The main problem with this paper was that it did not measure dementia at all, but a surrogate outcome, brain shrinkage. There are other problems too. They were quickly pointed out in blogs, particularly by the excellent Carl Heneghan of the Oxford Centre for Evidence Based Medicine, at Vitamin B and slowing the rate of Brain Atrophy: the numbers don’t add up. Some detailed comments on this post were posted at Evidence Matters, David Smith, B vitamins and Alzheimer’s Disease.

This paper was reported very widely indeed. A Google search for ‘Vitamin B Alzheimer’s Smith 2010’ gives over 90,000 hits at the time of posting. Most of those I’ve checked report this paper uncritically. The Daily Mail headline was 10p pill to beat Alzheimer’s disease: Vitamin B halts memory loss in breakthrough British trial, though in fairness to Fiona MacRae, she did include at the end

“The Alzheimer’s Society gave the research a cautious welcome. Professor Clive Ballard said: ‘This could change the lives of thousands of people at risk of dementia. However, previous studies looking at B vitamins have been very disappointing and we wouldn’t want to raise people’s expectations yet.’ “

That caution was justified because a mere two weeks later, on September 22nd, another paper appeared, in the journal Neurology.. The paper is Vitamins B12, B6, and folic acid for cognition in older men, by Ford et al. It appears to contradict directly Smith et al. but it didn’t measure the same thing. This one measured what actually matters.

“The primary outcome of interest was the change in the cognitive subscale of the Alzheimer’s Disease Assessment Scale (ADAS-cog). A secondary aim of the study was to determine if supplementation with vitamins decreased the risk of cognitive impairment and dementia over 8 years.”

The conclusion was negative.

Conclusions: The daily supplementation of vitamins B12, B6, and folic acid does not benefit cognitive function in older men, nor does it reduce the risk of cognitive impairment or dementia.”

Disgracefully, this paper has hardly been reported at all.

It is an excellent example of how the public is misled because of the reluctance of the media to publish negative results. Sadly that reluctance is sometimes also shown by academic journals, but not in this case.

Two things went wrong, The first was near-universal failure to evaluate critically the Smith et al paper.

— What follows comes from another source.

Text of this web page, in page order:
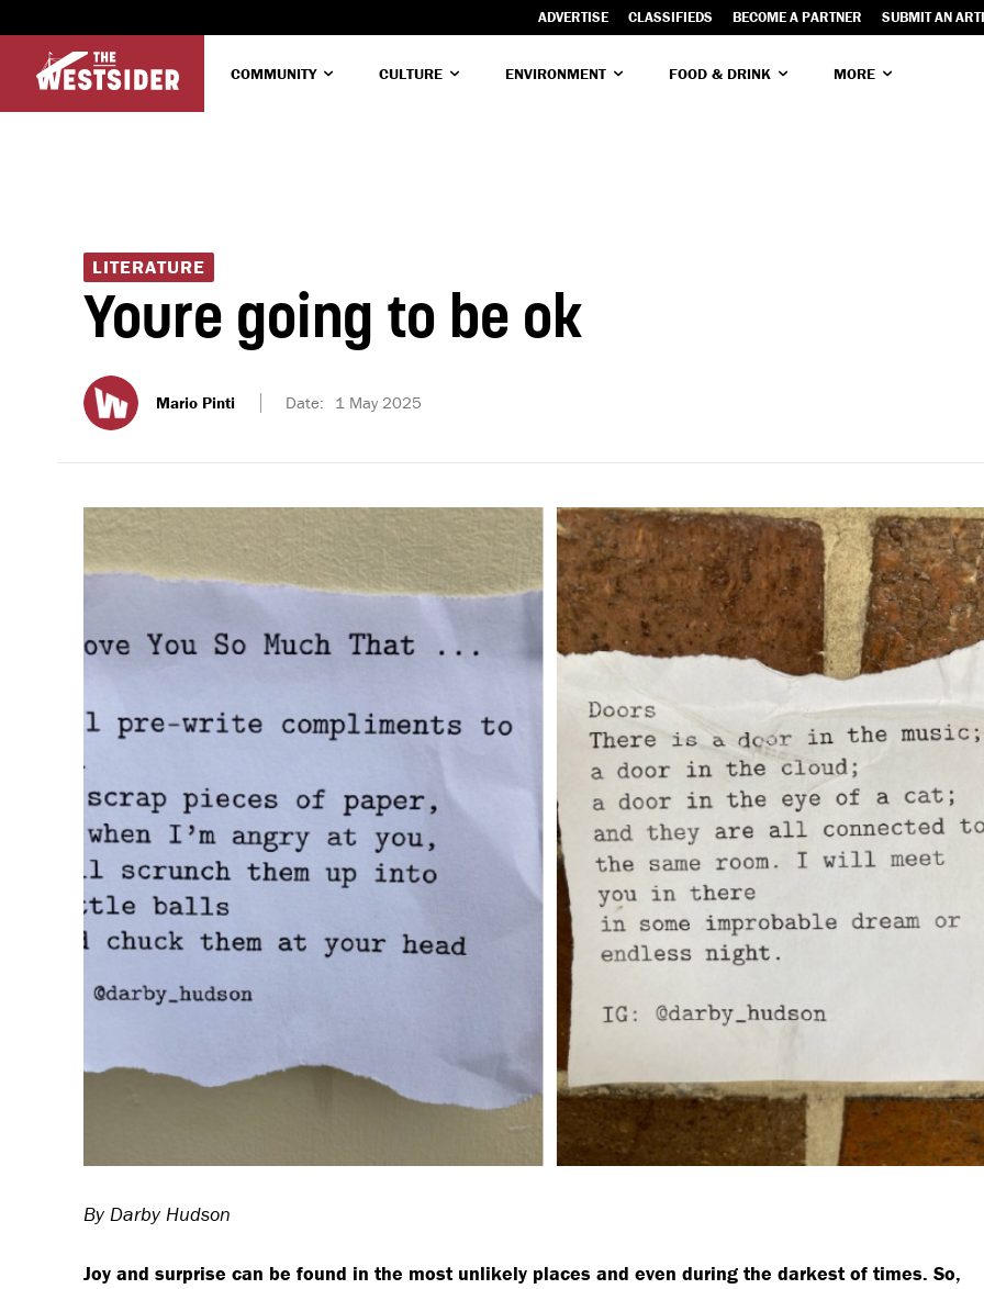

The second was to ignore the paper that measured what actually matters.

It isn’t as though there wasn’t a bit of relevant history, Prof Smith was one of the scientific advisors for Patrick Holford’s Food for the Brain survey. This survey was, quie rightly, criticised for being uninterpretable. When asked about this, Smith admitted as much, as recounted in Food for the Brain: Child Survey. A proper job?.

Plenty has been written about Patrick Holford, here and elsewhere. There is even a web site that is largely devoted to dispelling his myths, Holford Watch. He merited an enture chapter in Ben Goldacre’s book, Bad Science. He is an archetypal pill salesman and the sciencey talk seems to be largely used as a sales tool.

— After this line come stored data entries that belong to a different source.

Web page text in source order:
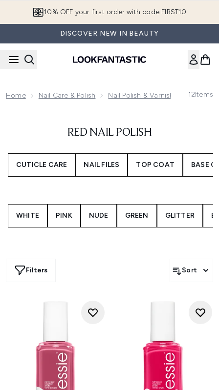
10% OFF your first order with code FIRST10
DISCOVER NEW IN BEAUTY
Home Nail Care & Polish Nail Polish & Varnish Red Nail
12Items
RED NAIL POLISH
CUTICLE CARE NAIL FILES TOP COAT BASE
WHITE PINK NUDE GREEN GLITTER
Filters Sort
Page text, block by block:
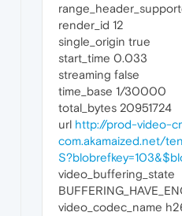
render_id 12
single_origin true
start_time 0.033
streaming false
time_base 1/30000
total_bytes 20951724
url http://prod-video-
com.akamaized.net/
video_buffering_state
video_codec_name

It might have been relevant too, to notice that the Smith et al. paper stated

Competing interests: Dr. A. D. Smith is named as an inventor on two patents held by the University of Oxford on the use of folic acid to treat Alzheimer’s disease (US6008221; US6127370); under the University’s rules he could benefit financially if the patent is exploited. 

There is, of course, no reason to think that the interpretation of the data was influenced by he fact that the first author had a financial interest in the outcome. In fact university managers encourage that sort of thing strongly.

Personally, I’m more in sympathy with the view expressed by Strohman (1997)

“academic biologists and corporate researchers have become indistinguishable, and special awards are given for collaborations between these two sectors for behaviour that used to be cited as a conflict of interest”.

When it comes to vitamin pills, caveat emptor.